##### Input material #####
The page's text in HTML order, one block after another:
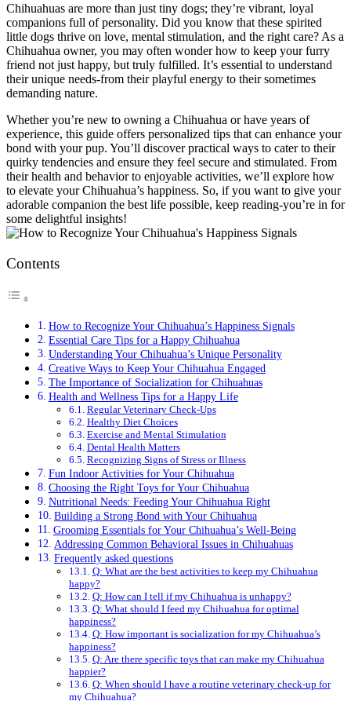
Chihuahuas are more than just tiny dogs; they’re vibrant, loyal
companions full of personality. Did you know that these spirited
little dogs thrive on love, mental stimulation, and the right care? As a
Chihuahua owner, you may often wonder how to keep your furry
friend not just happy, but truly fulfilled. It’s essential to understand
their unique needs-from their playful energy to their sometimes
demanding nature.
Whether you’re new to owning a Chihuahua or have years of
experience, this guide offers personalized tips that can enhance your
bond with your pup. You’ll discover practical ways to cater to their
quirky tendencies and ensure they feel secure and stimulated. From
their health and behavior to enjoyable activities, we’ll explore how
to elevate your Chihuahua’s happiness. So, if you want to give your
adorable companion the best life possible, keep reading-you’re in for
some delightful insights!
Contents
How to Recognize Your Chihuahua’s Happiness Signals
Essential Care Tips for a Happy Chihuahua
Understanding Your Chihuahua’s Unique Personality
Creative Ways to Keep Your Chihuahua Engaged
The Importance of Socialization for Chihuahuas
Health and Wellness Tips for a Happy Life
Regular Veterinary Check-Ups
Healthy Diet Choices
Exercise and Mental Stimulation
Dental Health Matters
Recognizing Signs of Stress or Illness
Fun Indoor Activities for Your Chihuahua
Choosing the Right Toys for Your Chihuahua
Nutritional Needs: Feeding Your Chihuahua Right
Building a Strong Bond with Your Chihuahua
Grooming Essentials for Your Chihuahua’s Well-Being
Addressing Common Behavioral Issues in Chihuahuas
Frequently asked questions
Q: What are the best activities to keep my Chihuahua
happy?
Q: How can I tell if my Chihuahua is unhappy?
Q: What should I feed my Chihuahua for optimal
happiness?
Q: How important is socialization for my Chihuahua’s
happiness?
Q: Are there specific toys that can make my Chihuahua
happier?
Q: When should I have a routine veterinary check-up for
my Chihuahua?
#####
- _What you are asked to do_: Output exactly one stretch of the listing: from the line containing "adorable companion the" through the line containing "Health and Wellness Tips for a Happy Life", both end lines included.

- _Expected answer_:
adorable companion the best life possible, keep reading-you’re in for
some delightful insights!
Contents
How to Recognize Your Chihuahua’s Happiness Signals
Essential Care Tips for a Happy Chihuahua
Understanding Your Chihuahua’s Unique Personality
Creative Ways to Keep Your Chihuahua Engaged
The Importance of Socialization for Chihuahuas
Health and Wellness Tips for a Happy Life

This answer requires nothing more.